Mais cet élan ne venait pas de nulle part, depuis des années il s’inscrivait dans une culture populaire progressiste, à travers des mouvements de jeunesse, des chorales ou du théâtre, comme le groupe Octobre qui jouait des textes de Jacques Prévert. Dans toute cette effervescence politique et créative le cinéma allait joué un rôle important.

Ainsi, en vue des élections de 1936, à la demande du Parti Communiste, Jean Renoir réalise collectivement LA VIE EST À NOUS en l’espace de trois semaines.
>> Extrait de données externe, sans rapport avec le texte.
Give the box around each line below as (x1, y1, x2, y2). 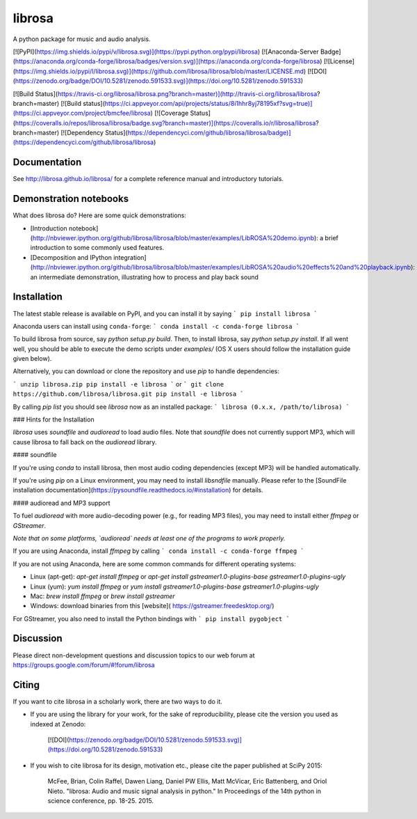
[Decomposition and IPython (30, 253, 113, 261)
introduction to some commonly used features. (30, 244, 165, 252)
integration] (113, 253, 147, 261)
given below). (13, 354, 52, 363)
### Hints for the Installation (13, 415, 95, 424)
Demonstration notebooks (13, 193, 129, 205)
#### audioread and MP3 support (13, 499, 111, 507)
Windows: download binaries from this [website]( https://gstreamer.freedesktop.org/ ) (30, 602, 275, 610)
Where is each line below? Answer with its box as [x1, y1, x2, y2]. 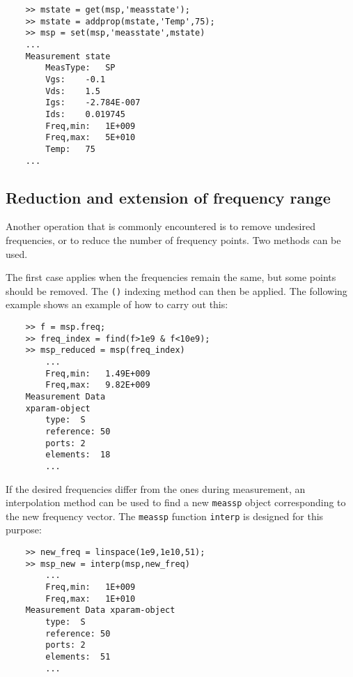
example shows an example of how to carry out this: [6, 297, 228, 312]
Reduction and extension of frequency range [6, 186, 331, 208]
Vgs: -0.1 [45, 74, 106, 84]
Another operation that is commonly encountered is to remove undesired [6, 219, 315, 234]
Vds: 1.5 [45, 86, 101, 96]
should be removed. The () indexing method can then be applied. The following [6, 283, 347, 298]
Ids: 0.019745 [45, 109, 125, 119]
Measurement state [25, 51, 111, 61]
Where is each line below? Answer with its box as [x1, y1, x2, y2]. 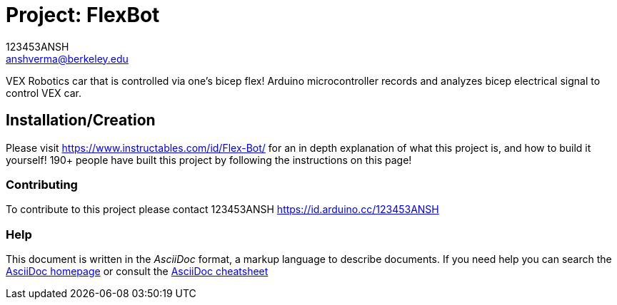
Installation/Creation [6, 111, 156, 130]
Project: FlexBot [6, 3, 160, 27]
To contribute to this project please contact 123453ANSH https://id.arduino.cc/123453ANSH [6, 203, 439, 216]
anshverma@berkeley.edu [6, 52, 129, 65]
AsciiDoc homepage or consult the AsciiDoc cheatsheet [6, 265, 269, 278]
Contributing [6, 177, 78, 192]
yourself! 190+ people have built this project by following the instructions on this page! [6, 153, 412, 166]
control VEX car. [6, 86, 81, 99]
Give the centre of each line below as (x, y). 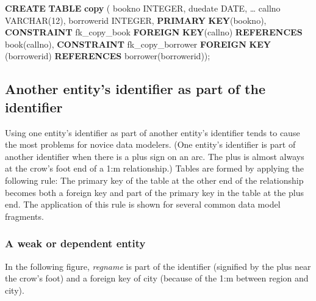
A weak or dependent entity (75, 243)
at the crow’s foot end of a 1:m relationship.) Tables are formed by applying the (155, 168)
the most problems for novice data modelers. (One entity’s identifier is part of (150, 144)
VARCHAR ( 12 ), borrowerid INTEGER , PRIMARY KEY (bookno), (136, 20)
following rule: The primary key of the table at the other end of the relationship (154, 180)
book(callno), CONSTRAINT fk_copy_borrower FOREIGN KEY (138, 44)
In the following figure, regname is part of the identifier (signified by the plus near (158, 266)
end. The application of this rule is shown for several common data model (143, 204)
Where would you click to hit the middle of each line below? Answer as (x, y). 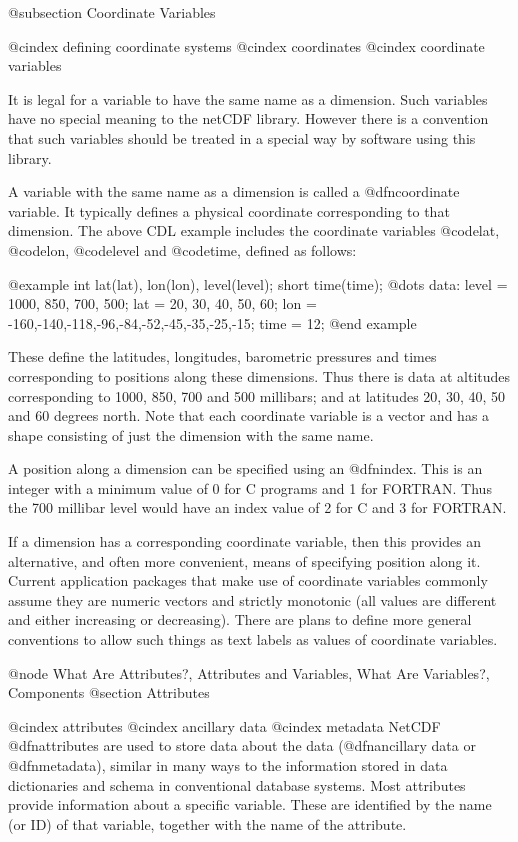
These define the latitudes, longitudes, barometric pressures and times (222, 356)
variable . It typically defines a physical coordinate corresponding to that (229, 210)
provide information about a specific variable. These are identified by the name (250, 804)
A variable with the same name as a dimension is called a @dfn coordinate (234, 191)
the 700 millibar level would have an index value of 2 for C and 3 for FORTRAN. (257, 507)
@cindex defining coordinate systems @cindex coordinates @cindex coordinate (246, 45)
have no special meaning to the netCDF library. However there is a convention (248, 118)
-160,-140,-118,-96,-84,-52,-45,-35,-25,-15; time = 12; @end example (212, 322)
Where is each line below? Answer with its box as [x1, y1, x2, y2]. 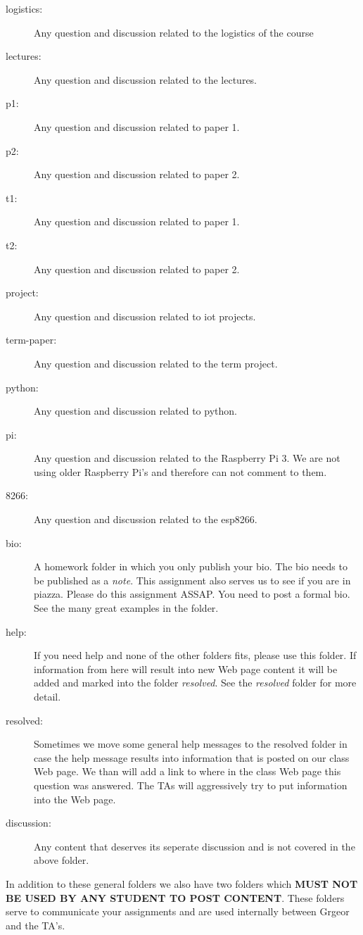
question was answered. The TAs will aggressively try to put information [34, 777, 348, 792]
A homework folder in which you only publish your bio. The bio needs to [34, 559, 348, 574]
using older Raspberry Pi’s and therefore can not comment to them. [34, 464, 327, 479]
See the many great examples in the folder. [34, 601, 219, 615]
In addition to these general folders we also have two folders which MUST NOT [6, 876, 358, 891]
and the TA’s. [6, 917, 65, 932]
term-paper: [6, 332, 57, 347]
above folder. [34, 853, 89, 867]
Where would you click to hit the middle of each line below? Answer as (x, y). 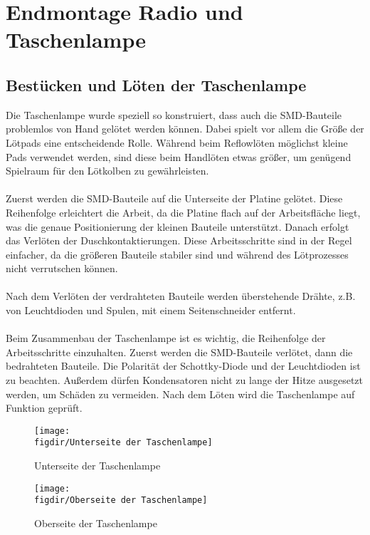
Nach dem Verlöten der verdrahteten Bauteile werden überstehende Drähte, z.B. (181, 296)
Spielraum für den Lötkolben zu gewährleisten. (107, 171)
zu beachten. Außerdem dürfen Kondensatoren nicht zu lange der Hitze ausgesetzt (185, 380)
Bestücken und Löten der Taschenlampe (156, 84)
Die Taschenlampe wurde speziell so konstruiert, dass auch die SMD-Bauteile (174, 114)
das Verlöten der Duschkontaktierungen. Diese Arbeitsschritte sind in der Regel (179, 240)
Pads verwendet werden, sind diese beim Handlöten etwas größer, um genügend (179, 156)
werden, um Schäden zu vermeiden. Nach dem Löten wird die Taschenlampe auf (180, 394)
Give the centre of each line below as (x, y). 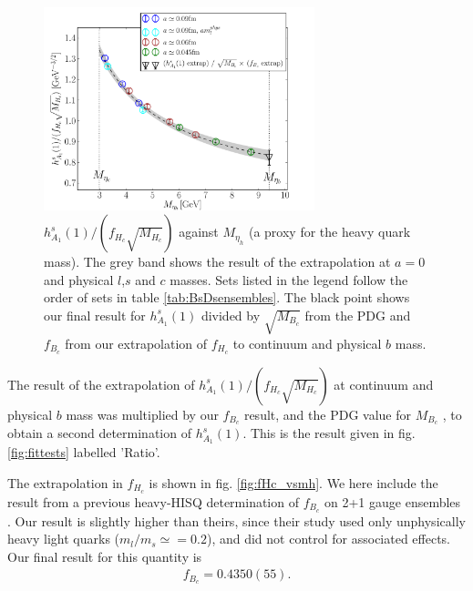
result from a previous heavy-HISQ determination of (153, 501)
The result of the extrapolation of (101, 384)
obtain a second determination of (99, 433)
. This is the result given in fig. (329, 433)
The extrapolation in (65, 482)
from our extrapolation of (136, 343)
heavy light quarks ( (64, 539)
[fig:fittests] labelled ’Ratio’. (84, 452)

En même temps, tout un cinéma populaire et militant va contribuer à donner le souffle de 1936. Ces images le portent jusqu’à nous aujourd’hui ; ça nous regonfle et ça nous révolte contre les imposteurs de ce gouvernement « socialiste » qui détruit les droits sociaux et qui envoie ces CRS cogner sur la majorité qui les défend.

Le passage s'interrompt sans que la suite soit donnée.